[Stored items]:
========================================================================

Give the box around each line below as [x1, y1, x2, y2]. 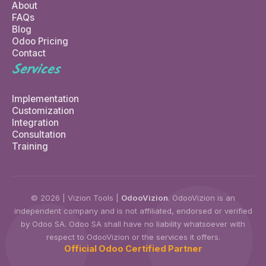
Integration [12, 116, 59, 128]
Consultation [12, 128, 66, 140]
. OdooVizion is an [168, 192, 235, 202]
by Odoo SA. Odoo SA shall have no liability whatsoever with [21, 218, 245, 229]
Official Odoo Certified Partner [64, 243, 202, 254]
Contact [12, 47, 46, 59]
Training [12, 140, 48, 152]
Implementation [12, 93, 79, 104]
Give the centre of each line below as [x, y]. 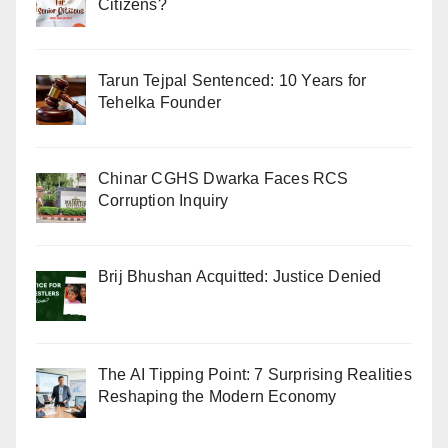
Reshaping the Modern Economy [217, 396]
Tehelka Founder [159, 103]
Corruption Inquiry [163, 201]
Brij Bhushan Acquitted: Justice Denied [240, 276]
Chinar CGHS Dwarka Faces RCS [223, 179]
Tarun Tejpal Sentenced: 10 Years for [232, 81]
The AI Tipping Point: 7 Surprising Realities [255, 374]
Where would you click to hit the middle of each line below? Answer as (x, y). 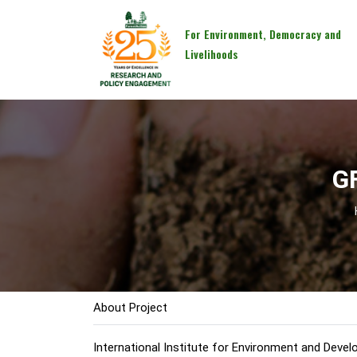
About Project (130, 308)
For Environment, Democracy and (263, 34)
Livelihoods (212, 54)
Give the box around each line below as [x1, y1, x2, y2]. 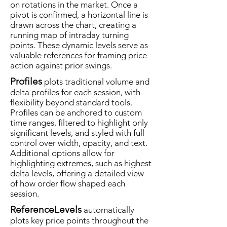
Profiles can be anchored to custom [10, 107, 142, 118]
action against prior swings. [10, 60, 112, 70]
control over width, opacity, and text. [10, 138, 147, 148]
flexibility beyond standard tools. [10, 97, 132, 107]
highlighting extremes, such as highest [10, 158, 152, 168]
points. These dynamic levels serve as [10, 40, 148, 50]
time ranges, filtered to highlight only [10, 118, 148, 128]
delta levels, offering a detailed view [10, 168, 144, 178]
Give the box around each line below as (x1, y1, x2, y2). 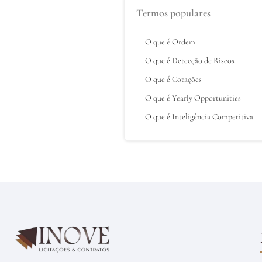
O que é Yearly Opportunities (145, 92, 241, 103)
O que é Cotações (145, 74, 202, 84)
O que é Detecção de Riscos (145, 55, 235, 65)
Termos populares (136, 6, 211, 19)
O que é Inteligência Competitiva (145, 111, 253, 122)
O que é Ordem (145, 36, 195, 47)
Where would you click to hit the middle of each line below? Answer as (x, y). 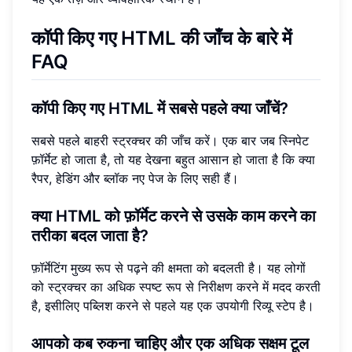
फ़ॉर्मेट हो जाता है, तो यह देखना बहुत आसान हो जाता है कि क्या (173, 159)
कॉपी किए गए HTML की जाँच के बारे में (161, 38)
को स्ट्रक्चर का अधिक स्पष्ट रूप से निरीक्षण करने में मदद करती (176, 286)
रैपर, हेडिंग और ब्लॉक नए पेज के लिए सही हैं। (135, 178)
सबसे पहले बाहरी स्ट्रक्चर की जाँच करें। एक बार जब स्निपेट (170, 140)
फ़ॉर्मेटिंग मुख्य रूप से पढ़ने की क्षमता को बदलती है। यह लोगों (169, 268)
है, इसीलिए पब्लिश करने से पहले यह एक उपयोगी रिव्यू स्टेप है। (173, 305)
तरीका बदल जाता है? (90, 235)
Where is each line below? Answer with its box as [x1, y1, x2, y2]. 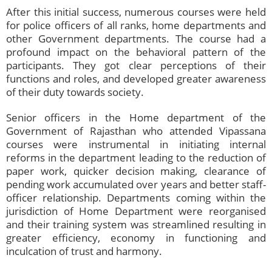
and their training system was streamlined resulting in [6, 217, 266, 232]
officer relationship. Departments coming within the [6, 191, 266, 205]
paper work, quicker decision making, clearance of [6, 164, 266, 178]
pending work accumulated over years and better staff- [6, 177, 266, 192]
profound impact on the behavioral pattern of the [6, 45, 266, 59]
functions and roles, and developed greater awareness [6, 72, 266, 86]
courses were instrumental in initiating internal [6, 137, 266, 152]
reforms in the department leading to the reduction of [6, 151, 266, 165]
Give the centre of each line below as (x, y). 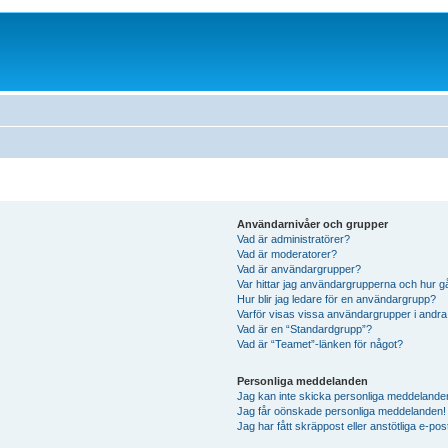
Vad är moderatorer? (286, 253)
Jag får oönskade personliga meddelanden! (341, 410)
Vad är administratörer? (293, 238)
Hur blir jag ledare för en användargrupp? (336, 298)
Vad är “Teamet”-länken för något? (319, 343)
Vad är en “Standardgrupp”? (304, 328)
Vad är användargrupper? (298, 268)
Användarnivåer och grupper (312, 223)
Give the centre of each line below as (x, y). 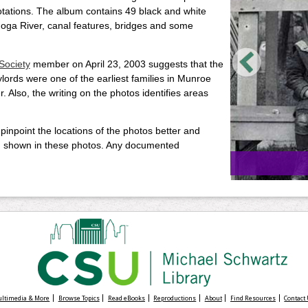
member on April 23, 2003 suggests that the (126, 64)
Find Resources (253, 298)
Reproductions (175, 298)
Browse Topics (79, 298)
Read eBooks (126, 298)
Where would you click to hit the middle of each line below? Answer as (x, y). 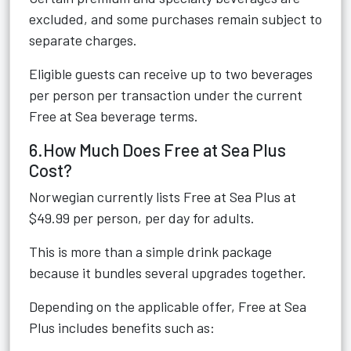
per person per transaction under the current (166, 95)
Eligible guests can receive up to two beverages (171, 74)
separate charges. (83, 40)
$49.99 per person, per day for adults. (142, 218)
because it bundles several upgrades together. (168, 273)
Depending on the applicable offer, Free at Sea (168, 306)
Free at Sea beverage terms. (114, 116)
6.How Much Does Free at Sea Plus (157, 150)
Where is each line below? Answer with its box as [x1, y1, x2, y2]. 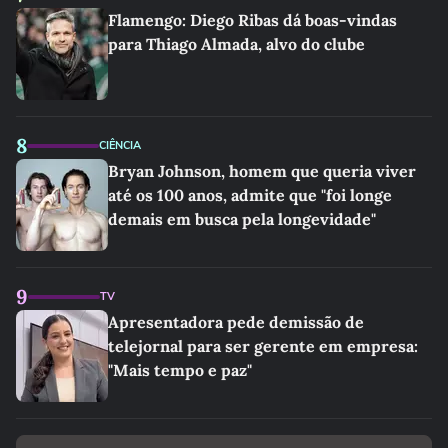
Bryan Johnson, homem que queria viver [108, 161, 416, 181]
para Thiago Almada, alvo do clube [108, 34, 365, 54]
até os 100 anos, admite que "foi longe [108, 185, 392, 205]
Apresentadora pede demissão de [108, 312, 364, 332]
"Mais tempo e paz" [108, 360, 252, 380]
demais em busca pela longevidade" [108, 209, 376, 229]
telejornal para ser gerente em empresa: [108, 336, 418, 356]
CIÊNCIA [99, 138, 141, 153]
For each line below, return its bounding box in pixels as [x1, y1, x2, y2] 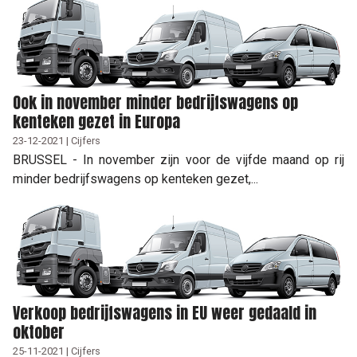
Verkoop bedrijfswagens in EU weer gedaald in [13, 300, 316, 325]
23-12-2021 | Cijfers [13, 134, 100, 147]
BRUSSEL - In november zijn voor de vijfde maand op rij [13, 151, 344, 167]
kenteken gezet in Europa [13, 108, 180, 134]
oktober [13, 319, 65, 344]
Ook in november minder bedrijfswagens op [13, 89, 298, 115]
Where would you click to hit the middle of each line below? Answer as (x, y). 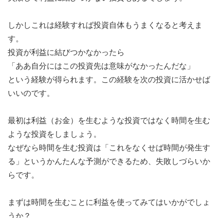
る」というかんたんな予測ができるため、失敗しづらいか (109, 161)
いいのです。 (31, 93)
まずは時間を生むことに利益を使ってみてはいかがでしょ (109, 202)
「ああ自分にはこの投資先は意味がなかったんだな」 (101, 66)
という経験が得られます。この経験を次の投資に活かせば (109, 79)
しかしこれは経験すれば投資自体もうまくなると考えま (105, 25)
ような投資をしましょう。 (54, 134)
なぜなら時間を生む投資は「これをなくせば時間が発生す (109, 147)
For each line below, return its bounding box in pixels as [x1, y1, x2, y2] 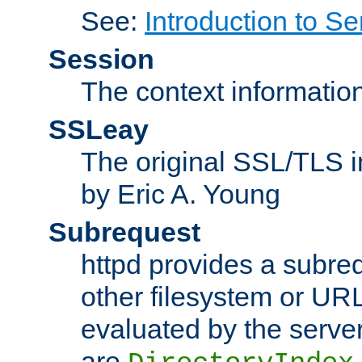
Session [48, 43, 154, 74]
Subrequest [48, 216, 200, 247]
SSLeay [48, 113, 149, 145]
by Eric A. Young [81, 178, 280, 209]
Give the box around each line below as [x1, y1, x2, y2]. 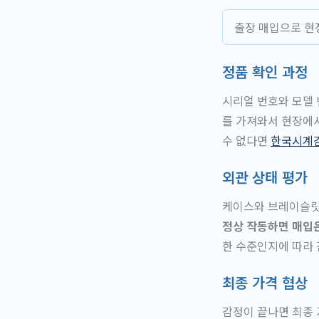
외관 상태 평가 [222, 166, 308, 187]
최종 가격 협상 [222, 271, 308, 293]
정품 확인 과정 [222, 61, 308, 83]
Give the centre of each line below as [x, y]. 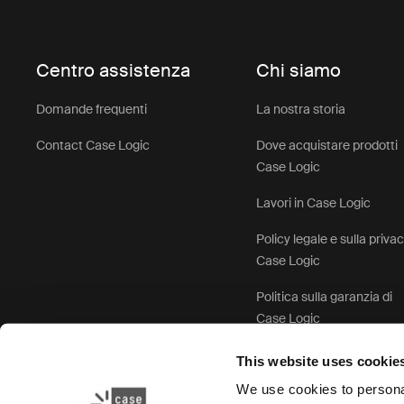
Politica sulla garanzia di [325, 296]
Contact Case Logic [93, 145]
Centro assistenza [114, 70]
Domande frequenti [92, 109]
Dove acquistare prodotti [327, 145]
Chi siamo [299, 70]
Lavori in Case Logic [314, 202]
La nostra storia [301, 109]
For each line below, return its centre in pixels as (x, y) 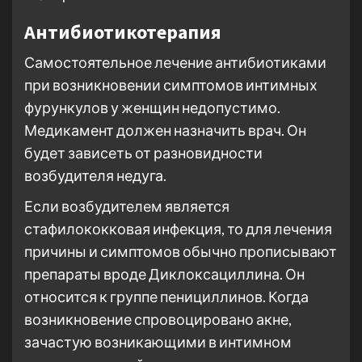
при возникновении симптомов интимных (171, 85)
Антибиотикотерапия (123, 32)
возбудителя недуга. (95, 175)
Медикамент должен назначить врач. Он (165, 130)
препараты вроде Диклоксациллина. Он (164, 274)
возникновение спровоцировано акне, (158, 319)
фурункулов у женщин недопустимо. (152, 107)
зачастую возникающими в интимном (158, 342)
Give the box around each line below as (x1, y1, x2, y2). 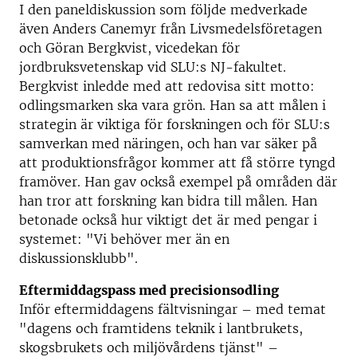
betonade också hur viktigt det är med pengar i (19, 212, 317, 228)
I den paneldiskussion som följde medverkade (19, 2, 308, 18)
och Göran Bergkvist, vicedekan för (19, 40, 240, 56)
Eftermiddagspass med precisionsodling (19, 282, 279, 298)
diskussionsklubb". (19, 250, 138, 266)
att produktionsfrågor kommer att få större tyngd (19, 155, 335, 171)
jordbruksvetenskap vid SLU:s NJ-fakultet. (19, 59, 286, 75)
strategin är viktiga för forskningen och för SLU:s (19, 116, 330, 132)
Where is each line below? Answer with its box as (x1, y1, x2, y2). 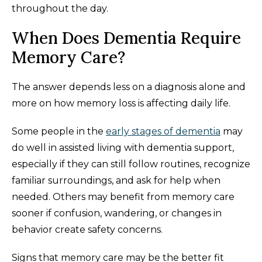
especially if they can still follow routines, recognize (12, 158, 250, 170)
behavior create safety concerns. (12, 224, 163, 236)
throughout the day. (12, 3, 108, 15)
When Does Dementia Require (12, 27, 241, 49)
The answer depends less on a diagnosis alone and (12, 81, 246, 93)
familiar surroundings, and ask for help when (12, 175, 220, 187)
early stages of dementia (106, 126, 220, 137)
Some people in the (12, 126, 106, 137)
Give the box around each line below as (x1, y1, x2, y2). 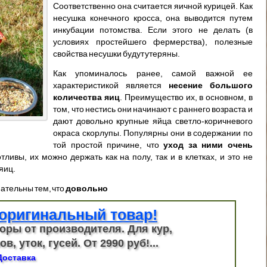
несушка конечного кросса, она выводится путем (53, 13, 253, 23)
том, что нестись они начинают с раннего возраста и (53, 104, 253, 114)
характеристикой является (53, 80, 169, 90)
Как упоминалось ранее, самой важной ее (53, 68, 253, 78)
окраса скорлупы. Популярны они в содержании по (53, 128, 253, 138)
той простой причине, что (53, 139, 164, 150)
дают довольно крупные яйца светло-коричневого (53, 116, 253, 126)
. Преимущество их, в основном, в (119, 92, 253, 102)
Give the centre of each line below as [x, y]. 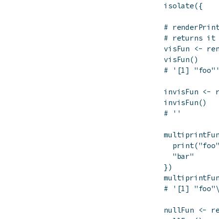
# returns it [190, 38]
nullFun [179, 210]
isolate [179, 6]
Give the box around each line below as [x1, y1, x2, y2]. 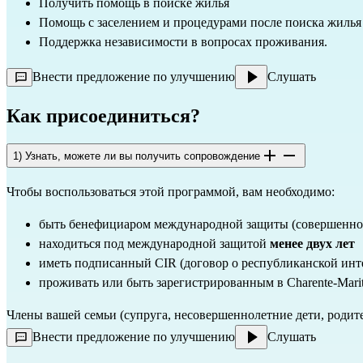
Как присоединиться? [6, 105, 200, 126]
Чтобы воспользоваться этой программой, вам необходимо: [6, 185, 335, 199]
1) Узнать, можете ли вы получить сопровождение [13, 149, 260, 162]
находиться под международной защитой [39, 237, 270, 251]
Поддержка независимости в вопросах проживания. [39, 34, 327, 49]
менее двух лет [270, 237, 355, 251]
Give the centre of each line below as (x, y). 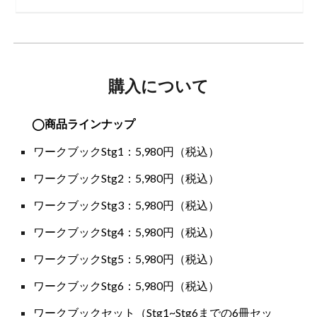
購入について (158, 86)
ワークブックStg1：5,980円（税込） (127, 151)
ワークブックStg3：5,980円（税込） (127, 205)
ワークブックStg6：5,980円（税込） (127, 286)
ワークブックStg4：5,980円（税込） (127, 232)
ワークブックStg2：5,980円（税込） (127, 178)
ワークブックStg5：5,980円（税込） (127, 259)
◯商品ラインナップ (83, 124)
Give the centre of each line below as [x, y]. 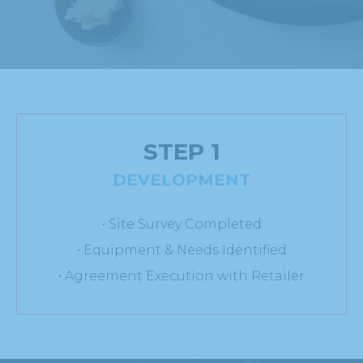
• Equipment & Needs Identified [181, 250]
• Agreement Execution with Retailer [181, 275]
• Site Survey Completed [181, 224]
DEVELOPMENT [181, 179]
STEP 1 [181, 151]
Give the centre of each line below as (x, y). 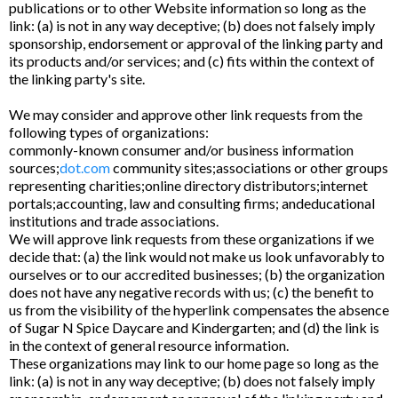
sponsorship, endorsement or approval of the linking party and (196, 43)
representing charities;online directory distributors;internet (188, 185)
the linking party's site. (77, 79)
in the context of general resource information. (149, 345)
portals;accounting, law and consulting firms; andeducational (192, 203)
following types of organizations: (109, 132)
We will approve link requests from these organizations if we (191, 239)
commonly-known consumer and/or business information (181, 150)
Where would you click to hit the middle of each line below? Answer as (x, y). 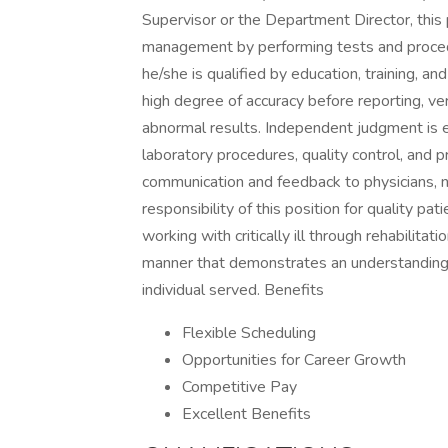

========================================================================

[What needs to be done]:
Only a number is wanted here: how many lines of the records above include the string "levels"?

[Answer to this exercise]:
2